Schmerzpatienten seien auf eine kontinuierliche, zeitintensive und multiprofessionelle Behandlung angewiesen, kritisierte die Fachgesellschaft. Sie würden die Folgen einer finanziellen Deckelung im ambulanten Bereich sofort spüren, denn eine begrenzte Vergütung wird unweigerlich zu begrenzten Leistungen führen, erklärten die Mediziner.

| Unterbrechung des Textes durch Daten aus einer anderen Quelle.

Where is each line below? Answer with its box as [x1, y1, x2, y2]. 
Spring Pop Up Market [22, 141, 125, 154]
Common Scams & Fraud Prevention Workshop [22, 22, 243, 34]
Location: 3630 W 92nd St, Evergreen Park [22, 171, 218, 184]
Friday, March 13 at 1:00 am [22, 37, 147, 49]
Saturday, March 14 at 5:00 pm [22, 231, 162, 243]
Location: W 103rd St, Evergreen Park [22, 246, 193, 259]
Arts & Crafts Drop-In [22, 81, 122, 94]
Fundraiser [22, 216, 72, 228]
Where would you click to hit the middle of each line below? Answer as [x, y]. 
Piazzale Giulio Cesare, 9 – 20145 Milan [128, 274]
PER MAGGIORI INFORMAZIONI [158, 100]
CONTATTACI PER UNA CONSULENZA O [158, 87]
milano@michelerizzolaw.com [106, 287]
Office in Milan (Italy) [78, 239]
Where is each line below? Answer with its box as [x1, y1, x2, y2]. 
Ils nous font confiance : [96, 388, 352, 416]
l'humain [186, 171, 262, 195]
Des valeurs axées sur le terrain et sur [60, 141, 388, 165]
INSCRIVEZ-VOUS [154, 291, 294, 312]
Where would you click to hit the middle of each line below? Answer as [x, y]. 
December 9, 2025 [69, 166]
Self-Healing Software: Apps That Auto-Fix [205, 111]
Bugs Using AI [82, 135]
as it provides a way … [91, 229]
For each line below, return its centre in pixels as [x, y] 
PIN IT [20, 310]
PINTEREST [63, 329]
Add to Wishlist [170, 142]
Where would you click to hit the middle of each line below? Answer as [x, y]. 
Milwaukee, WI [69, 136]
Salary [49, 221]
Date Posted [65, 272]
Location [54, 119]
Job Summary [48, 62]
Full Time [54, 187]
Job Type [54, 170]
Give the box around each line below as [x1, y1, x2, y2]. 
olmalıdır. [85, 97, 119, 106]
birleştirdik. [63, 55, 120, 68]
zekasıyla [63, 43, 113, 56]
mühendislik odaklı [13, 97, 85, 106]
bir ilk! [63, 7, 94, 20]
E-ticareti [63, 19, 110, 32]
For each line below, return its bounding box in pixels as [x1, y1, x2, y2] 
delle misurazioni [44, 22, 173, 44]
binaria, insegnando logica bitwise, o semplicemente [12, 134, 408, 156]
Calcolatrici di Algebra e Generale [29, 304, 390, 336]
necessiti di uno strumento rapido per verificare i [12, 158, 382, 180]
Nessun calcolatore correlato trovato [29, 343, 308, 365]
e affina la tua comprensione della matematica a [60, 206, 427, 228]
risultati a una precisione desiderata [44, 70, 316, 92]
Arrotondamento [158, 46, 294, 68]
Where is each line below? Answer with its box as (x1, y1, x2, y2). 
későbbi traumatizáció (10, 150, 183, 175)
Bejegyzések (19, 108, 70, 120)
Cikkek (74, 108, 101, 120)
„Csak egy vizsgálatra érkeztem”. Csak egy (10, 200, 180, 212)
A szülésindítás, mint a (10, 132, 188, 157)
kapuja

Besonders kritisch sieht die Fachgesellschaft die geplante Abschaffung der Honoraranreize aus dem Terminservice- und Versorgungsgesetz (TSVG). Nach Angaben des Zentralinstituts für die kassenärztliche Versorgung haben diese Anreize zu einer verbesserten Terminvergabe beigetragen. Eine Reduktion verfügbarer Termine erhöhe für Schmerzpatienten das Risiko einer Chronifizierung durch verzögerte Diagnostik und Therapie.

Es besteht zudem die Gefahr, dass Praxen auf die finanziellen Einschnitte mit Personalabbau oder Leistungseinschränkungen reagieren müssten. Das könne zu längeren Wartezeiten führen. Für Menschen mit chronischen Schmerzen bedeute dies eine zusätzliche Belastung, da bereits heute viele von ihnen lange auf Termine und Behandlung warteten.